Toronto’s condo boom has given investors plenty of reason to be excited over the past decade, with prices for new units soaring by more than 70 per cent, according to RealNet Canada Inc. But the recent news is not so encouraging: Sales volumes have declined for two years, a backlog of 18,000 unsold units hangs over the market, and price growth has flattened, even as new condo projects continue to pour onto the market.

The plethora of construction cranes that populate Toronto’s skyline has made the city a prime exhibit for those who believe Canada’s real estate market is in bubble territory and a crash is imminent. But on the other side of the debate are buyers like Mr. Habibzadeh and developers like CentreCourt Developments, the company behind Core Condos. They are betting their own money on the theory that the market is still far from saturation.

If they’re wrong, the implications would extend far beyond Toronto. In December, the Bank of Canada singled out the market when outlining risks to the national economy and warned that “a sharp correction in the condominium market could spread to other segments of the housing market” with “significant repercussions on the real economy.”

Finance Minister Jim Flaherty has warned for years of the dangers lurking in Toronto’s condo boom. “I hear from some of them who are in the business of building condos that they don’t really have a plan, they’re just going to keep building them until people stop buying them,” he told The Globe and Mail in April, 2012, two months before tightening mortgage rules to discourage real estate speculation. “It will lead to a crash.”

But developers continue to see evidence that the supply of eager buyers is far from exhausted.

Andrew Hoffman, who launched CentreCourt in 2010, is confident he is providing housing the city needs. He points to growing numbers of young professionals who want to live downtown and the declining construction of houses and apartment buildings. “The question is, are we building more than the underlying demand requires? And I think the answer is no,” he says.

In November, after securing a prime parcel of downtown land, he agreed to allow The Globe and Mail to sit in on development meetings for Core Condos. This is the inside story of how a condo is made. It is also a window on the economic forces driving one of the hottest segments of a national housing market that continues to defy expectations.

The money

The team at the top of CentreCourt is a blend of experience and youth. A lawyer by training, Mr. Hoffman spent 21 years at Menkes Developments Ltd., a prominent Toronto condo developer, where he rose to become chief operating officer before striking out on his own. His vice-president, Shamez Virani, is a 29-year-old who earned an MBA in real estate from Columbia Business School and did a stint at Goldman Sachs in investment banking before joining CentreCourt.

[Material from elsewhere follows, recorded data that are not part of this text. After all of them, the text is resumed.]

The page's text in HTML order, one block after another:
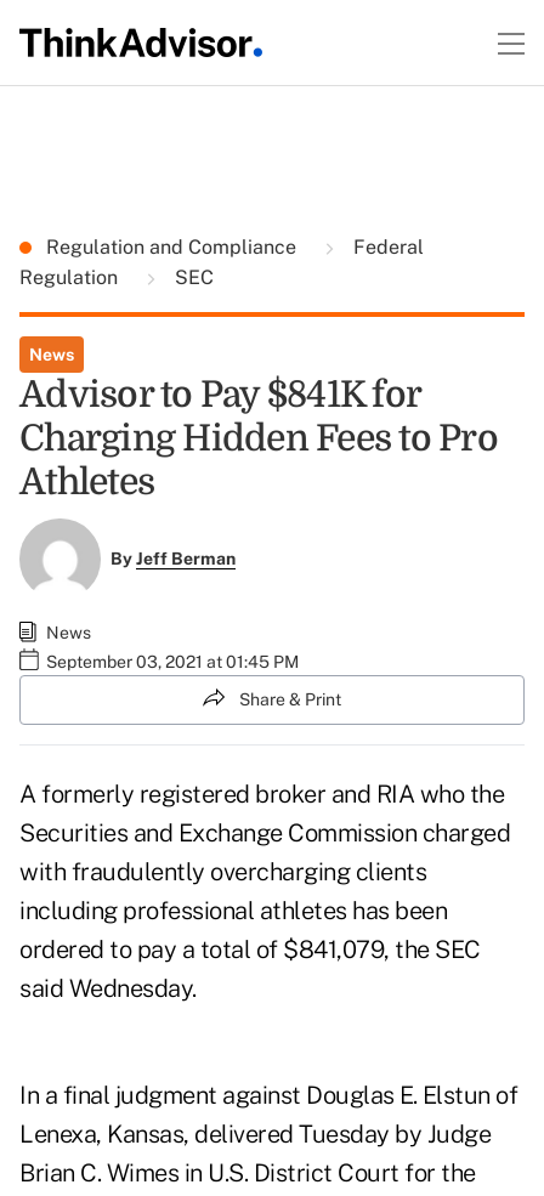
Regulation and Compliance
Federal
Regulation
SEC
News
Advisor to Pay $841K for
Charging Hidden Fees to Pro
Athletes
ByJeff Berman
News
September 03, 2021 at 01:45 PM
Share & Print
A formerly registered broker and RIA who the
Securities and Exchange Commission charged
with fraudulently overcharging clients
including professional athletes has been
ordered to pay a total of $841,079, the SEC
said Wednesday.
In a final judgment against Douglas E. Elstun of
Lenexa, Kansas, delivered Tuesday by Judge
Brian C. Wimes in U.S. District Court for the

Core Condos is the duo’s fourth project and, as with the previous developments, the two men began by searching for the right parcel of property. Location is key, but so is price because that determines both the cost of the condo units and the returns for the developers and their equity investors.

Mr. Hoffman and Mr. Virani checked out more than 50 properties before settling on a piece of land on Shuter Street, in the core of the city, close to the Eaton Centre and Ryerson University. It was owned by Bruce Feldman, a developer who has spent 28 years building shopping centres. Mr. Feldman bought the land in 2011, hoping to delve into condos for the first time, but ultimately decided he didn’t want to do the project on his own. “It’s just too complicated and you can make so many mistakes,” he says.

Despite the apparent easy money to be made by developing condos in Toronto, many developers hit the market only to find out they can’t sell enough units to get the bank financing they require to actually build. “Every year there have been guys who haven’t been able to make money, because you really have to appeal to 100 or 200 or 300 individuals that want to own what you’re building,” says Michael Cooper, the chief executive officer of Dundee REIT and Dundee Real Estate Asset Management (DREAM), one of Canada’s larger condo investors and developers.

It took Mr. Feldman roughly a year and a half to negotiate the city’s rezoning process and win approval for a condo tower. He agreed to protect the heritage façade of townhouses that the city says are a rare example of Georgian styling, to replace rental units that were on the property, and to pay $1.6-million to the city for local improvements. Mr. Feldman also had to agree that his proposed building would have more than 80 parking spots – which meant taking on the expensive chore of digging down five levels to construct a parking garage.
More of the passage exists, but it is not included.